Mon Feb 13 06:42:00 CET 2012

Paul Moore writes:

 > > But you obviously do know the convention -- use UTF-8.
 > 
 > No. I know that a lot of Unix people advocate UTF-8, and I gather it's
 > rapidly becoming standard in the Unix world. But I work on Windows,
 > and UTF-8 is not the standard there. I have no idea if UTF-8 is
 > accepted cross-platform,

It is.  All of Microsoft's programs (and I suppose most third-party
software, too) that I know of will happily import UTF-8-encoded text,
and produce it as well.  Most Microsoft-specific file formats (eg,
Word) use UTF-16 internally, but they can't be read by most
text-oriented programs, so in practice they're app/octet-strm.

The problem is the one you point out: files you receive from third
parties are still fairly likely to be in a non-Unicode encoding.

 > Fair comment. My point here is that I *am* dealing with "legacy" data
 > in your sense. And I do so on a day to day basis. UTF-8 is very, very
 > rare in my world (Windows). Latin-1 (or something close) is common.
 > 
 > There is no cross-platform standard yet. And probably won't be until
 > Windows moves to UTF-8 as the standard encoding. Which ain't happening
 > soon.

True.  But for personal use, and for communicating with people you
have some influence over, you can use/recommend UTF-8 safely as far I
know.  I occasionally get asked by Japanese people why files I send in
UTF-8 are broken; it invariably turns out that they sent me a file in
Shift JIS that contained a non-JIS (!) character and my software
translated it to REPLACEMENT CHARACTER before sending as UTF-8.

 > I think people are much more aware of the issues, but cross-platform
 > handling remains a hard problem. I don't wish to make assumptions, but
 > your insistence that UTF-8 is a viable solution suggests to me that
 > you don't know much about the handling of Unicode on Windows.

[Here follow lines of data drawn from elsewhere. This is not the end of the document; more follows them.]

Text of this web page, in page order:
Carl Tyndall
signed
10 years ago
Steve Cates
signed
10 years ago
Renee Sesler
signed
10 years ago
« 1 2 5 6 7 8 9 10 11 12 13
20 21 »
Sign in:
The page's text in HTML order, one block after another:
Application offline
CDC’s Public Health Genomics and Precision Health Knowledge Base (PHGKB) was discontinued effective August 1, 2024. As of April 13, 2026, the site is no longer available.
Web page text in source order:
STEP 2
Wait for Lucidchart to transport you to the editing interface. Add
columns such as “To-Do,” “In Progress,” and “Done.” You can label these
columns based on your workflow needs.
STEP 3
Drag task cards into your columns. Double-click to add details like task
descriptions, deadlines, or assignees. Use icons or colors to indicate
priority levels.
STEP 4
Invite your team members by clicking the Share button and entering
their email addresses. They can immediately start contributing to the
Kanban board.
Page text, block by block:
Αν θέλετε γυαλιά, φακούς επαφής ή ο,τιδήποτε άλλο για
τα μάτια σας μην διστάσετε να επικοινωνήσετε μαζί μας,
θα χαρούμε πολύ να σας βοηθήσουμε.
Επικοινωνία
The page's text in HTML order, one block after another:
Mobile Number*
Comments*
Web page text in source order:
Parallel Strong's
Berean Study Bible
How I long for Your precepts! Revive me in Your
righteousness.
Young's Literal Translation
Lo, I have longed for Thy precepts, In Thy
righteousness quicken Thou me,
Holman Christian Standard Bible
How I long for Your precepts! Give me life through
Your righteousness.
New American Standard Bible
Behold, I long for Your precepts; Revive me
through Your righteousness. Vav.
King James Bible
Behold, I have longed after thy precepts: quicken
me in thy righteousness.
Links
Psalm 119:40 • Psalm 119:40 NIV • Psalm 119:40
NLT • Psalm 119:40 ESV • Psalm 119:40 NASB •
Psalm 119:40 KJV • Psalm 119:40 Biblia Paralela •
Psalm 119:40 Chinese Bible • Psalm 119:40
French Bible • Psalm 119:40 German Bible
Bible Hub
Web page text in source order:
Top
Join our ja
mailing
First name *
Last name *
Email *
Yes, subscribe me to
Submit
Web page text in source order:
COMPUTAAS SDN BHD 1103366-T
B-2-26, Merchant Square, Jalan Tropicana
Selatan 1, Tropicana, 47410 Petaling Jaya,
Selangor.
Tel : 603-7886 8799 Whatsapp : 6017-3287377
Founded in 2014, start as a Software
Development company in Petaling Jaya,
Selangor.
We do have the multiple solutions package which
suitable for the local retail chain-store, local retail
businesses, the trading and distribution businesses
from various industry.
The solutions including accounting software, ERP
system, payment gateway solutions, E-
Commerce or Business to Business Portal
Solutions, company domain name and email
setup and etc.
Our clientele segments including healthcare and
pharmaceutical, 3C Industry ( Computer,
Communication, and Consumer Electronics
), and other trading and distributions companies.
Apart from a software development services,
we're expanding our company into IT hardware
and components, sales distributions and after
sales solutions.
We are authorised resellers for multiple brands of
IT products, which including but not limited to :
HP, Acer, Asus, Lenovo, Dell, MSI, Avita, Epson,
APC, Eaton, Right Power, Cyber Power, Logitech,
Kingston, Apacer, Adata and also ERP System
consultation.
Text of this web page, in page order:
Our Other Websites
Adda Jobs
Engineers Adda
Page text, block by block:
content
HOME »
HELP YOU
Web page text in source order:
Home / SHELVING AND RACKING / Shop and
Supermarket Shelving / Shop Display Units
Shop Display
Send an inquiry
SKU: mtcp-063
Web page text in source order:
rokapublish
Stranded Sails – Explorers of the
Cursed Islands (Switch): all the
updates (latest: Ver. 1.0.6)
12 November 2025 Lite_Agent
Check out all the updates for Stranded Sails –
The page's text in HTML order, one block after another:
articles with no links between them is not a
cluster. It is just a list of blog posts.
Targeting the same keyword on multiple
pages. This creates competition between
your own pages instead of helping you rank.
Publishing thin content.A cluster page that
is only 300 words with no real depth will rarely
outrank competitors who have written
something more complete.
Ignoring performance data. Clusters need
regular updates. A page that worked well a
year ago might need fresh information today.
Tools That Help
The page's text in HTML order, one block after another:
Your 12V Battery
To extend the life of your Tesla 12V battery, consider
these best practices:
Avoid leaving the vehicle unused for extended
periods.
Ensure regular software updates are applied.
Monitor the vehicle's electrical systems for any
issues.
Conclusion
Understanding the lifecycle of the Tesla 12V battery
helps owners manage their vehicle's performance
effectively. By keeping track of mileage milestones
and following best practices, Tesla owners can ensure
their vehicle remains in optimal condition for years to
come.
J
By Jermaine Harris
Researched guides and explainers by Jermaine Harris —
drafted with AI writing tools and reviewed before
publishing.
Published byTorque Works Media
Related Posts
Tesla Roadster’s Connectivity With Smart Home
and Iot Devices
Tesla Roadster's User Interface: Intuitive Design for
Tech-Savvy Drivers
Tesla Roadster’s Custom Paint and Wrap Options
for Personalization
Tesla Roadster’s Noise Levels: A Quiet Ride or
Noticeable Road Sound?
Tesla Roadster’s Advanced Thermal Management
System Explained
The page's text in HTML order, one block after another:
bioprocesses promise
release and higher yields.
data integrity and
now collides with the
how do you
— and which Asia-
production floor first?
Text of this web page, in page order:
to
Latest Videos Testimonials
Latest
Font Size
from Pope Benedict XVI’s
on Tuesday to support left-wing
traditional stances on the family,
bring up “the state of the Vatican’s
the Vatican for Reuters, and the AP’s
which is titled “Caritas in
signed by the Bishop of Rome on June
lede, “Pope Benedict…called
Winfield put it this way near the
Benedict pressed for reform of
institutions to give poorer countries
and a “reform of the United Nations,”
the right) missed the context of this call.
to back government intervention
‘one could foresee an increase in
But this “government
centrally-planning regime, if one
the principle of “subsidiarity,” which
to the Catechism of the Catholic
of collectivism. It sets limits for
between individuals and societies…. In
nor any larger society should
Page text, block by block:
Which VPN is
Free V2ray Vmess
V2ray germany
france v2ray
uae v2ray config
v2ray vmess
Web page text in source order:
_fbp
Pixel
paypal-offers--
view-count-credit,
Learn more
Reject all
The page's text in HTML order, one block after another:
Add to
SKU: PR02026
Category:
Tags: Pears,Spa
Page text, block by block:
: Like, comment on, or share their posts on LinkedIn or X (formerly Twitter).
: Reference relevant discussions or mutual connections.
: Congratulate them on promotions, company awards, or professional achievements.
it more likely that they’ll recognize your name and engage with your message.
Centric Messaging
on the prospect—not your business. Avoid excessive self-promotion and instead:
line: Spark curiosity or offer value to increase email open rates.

I wish I
 > had that luxury...

I don't understand what you mean by that.  Windows doesn't make
handling any non-Unicode encodings easy, in my experience, except for
the local code page.  So, OK, if you're in a monolingual Windows
environment (eg, the typical Japanese office), everybody uses a common
legacy encoding for file exchange (including URLs and MIME filename=
:-(, in particular Shift JIS), and only that encoding works well (ie,
without the assistance of senior tech support personnel).  Handling
Unicode, though, isn't really an issue; all of Microsoft's programs
happily deal with UTF-8 and UTF-16 (in its several varieties).

 > And that's even without all this foreign UTF-8 I get from the Unix
 > guys :-) Apart from the blasted UTF-16, all of it's "ASCII most of
 > the time".

Indeed.  Do you really see UTF-16 in files that you process with
Python?